I saw something similar that proved this statement here: Prove that the square root of a positive integer is either an integer or irrational
I was wondering how to formally write the statement "x is a perfect square or the square root of x is is irrational" in predicate logic. My attempt is this:
$\forall x\in \mathbb{Z^{\geq 0}}, (\forall a \in \mathbb{Z^{\geq 0}},\forall b \in \mathbb{Z^{\geq }}, \sqrt{x} \neq \frac{a}{b}) \lor (\exists d \in \mathbb{Z^{\geq 0}}, x = d^2)$
What you've written looks great! Make sure you remember to specify that $b \neq 0$, though.
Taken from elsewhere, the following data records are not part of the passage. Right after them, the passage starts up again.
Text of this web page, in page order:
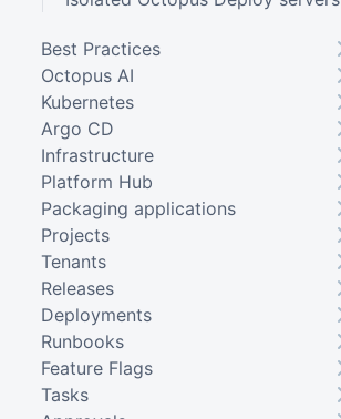
Best Practices
Octopus AI
Kubernetes
Argo CD
Infrastructure
Platform Hub
Packaging applications
Projects
Tenants
Releases
Deployments
Runbooks
Feature Flags
Tasks
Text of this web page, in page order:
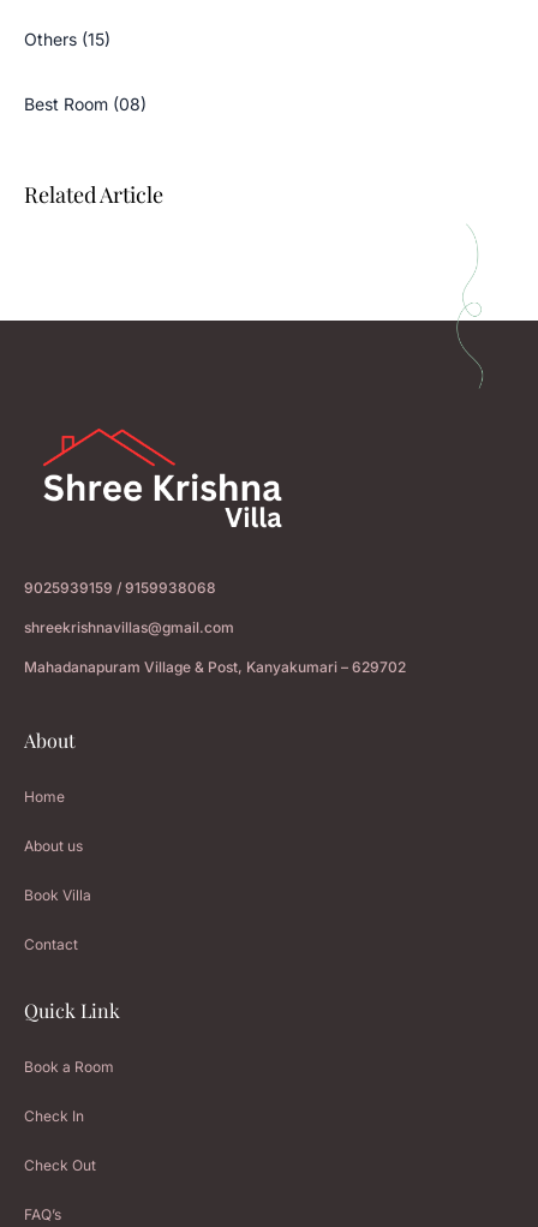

$$\forall x \in \mathbb{Z}^{\geq 0} . \forall a \in \mathbb{Z}^{\geq 0} . \forall b \in \mathbb{Z}^{\geq 1} . \left (\sqrt(x) \neq \frac{a}{b} \lor \exists d \in \mathbb{Z}^{\geq 0} . x = d^2 \right )$$
Another way you might phrase it, if you are familiar with $\mathbb{Q}$ denoting the set of all rationals, is as follows:
$$\forall x \in \mathbb{Z}^{\geq 0} . \left ( \sqrt{x} \not \in \mathbb{Q} \lor \sqrt{x} \in \mathbb{Z}^{\geq 0} \right )$$
This is (to me) more legible, but it requires some preexisting definitions.
I hope this helps! Welcome to MSE ^_^